PROBLEM DESCRIPTION — What do the lines from the top of the data through the line with "Where is each" say? Quote them exactly and include both ends.

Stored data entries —
═══

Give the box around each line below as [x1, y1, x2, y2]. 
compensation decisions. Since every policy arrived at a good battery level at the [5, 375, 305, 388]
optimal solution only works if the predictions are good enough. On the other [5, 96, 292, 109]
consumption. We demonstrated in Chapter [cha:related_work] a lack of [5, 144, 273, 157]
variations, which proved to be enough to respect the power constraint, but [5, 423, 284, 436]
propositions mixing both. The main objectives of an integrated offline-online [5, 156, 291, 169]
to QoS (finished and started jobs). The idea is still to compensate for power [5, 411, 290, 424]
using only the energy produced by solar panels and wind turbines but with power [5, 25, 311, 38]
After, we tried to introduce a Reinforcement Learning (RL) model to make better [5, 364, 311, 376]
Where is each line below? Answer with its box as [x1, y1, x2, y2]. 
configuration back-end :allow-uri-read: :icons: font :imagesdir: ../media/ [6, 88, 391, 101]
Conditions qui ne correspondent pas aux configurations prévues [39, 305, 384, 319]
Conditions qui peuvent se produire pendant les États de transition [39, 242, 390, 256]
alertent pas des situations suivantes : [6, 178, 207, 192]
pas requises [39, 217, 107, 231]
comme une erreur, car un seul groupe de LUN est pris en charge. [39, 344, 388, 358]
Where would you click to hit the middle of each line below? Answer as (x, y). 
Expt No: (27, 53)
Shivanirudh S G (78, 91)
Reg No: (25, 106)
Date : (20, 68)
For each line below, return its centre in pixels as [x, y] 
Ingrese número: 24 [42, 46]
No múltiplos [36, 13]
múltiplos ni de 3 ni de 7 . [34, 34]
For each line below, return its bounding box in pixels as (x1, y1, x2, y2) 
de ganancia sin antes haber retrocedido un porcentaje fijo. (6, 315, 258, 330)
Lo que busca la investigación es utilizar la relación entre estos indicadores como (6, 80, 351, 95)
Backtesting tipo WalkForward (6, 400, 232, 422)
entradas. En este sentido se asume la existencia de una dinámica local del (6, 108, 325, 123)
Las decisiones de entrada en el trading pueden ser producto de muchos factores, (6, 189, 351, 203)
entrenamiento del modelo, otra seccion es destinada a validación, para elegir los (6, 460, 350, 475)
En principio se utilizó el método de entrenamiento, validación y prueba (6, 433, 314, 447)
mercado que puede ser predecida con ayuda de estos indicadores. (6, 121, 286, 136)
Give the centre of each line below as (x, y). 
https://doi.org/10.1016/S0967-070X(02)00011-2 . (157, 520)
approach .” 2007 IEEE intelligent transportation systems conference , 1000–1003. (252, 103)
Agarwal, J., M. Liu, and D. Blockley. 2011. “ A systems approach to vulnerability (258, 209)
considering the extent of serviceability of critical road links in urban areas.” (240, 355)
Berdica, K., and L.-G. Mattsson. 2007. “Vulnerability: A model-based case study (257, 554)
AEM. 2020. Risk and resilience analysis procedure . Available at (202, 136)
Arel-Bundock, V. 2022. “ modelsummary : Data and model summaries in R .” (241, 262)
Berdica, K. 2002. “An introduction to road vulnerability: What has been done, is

═══

TASK RESPONSE —
Give the box around each line below as [x1, y1, x2, y2]. 
compensation decisions. Since every policy arrived at a good battery level at the [5, 375, 305, 388]
optimal solution only works if the predictions are good enough. On the other [5, 96, 292, 109]
consumption. We demonstrated in Chapter [cha:related_work] a lack of [5, 144, 273, 157]
variations, which proved to be enough to respect the power constraint, but [5, 423, 284, 436]
propositions mixing both. The main objectives of an integrated offline-online [5, 156, 291, 169]
to QoS (finished and started jobs). The idea is still to compensate for power [5, 411, 290, 424]
using only the energy produced by solar panels and wind turbines but with power [5, 25, 311, 38]
After, we tried to introduce a Reinforcement Learning (RL) model to make better [5, 364, 311, 376]
Where is each line below? Answer with its box as [x1, y1, x2, y2]. 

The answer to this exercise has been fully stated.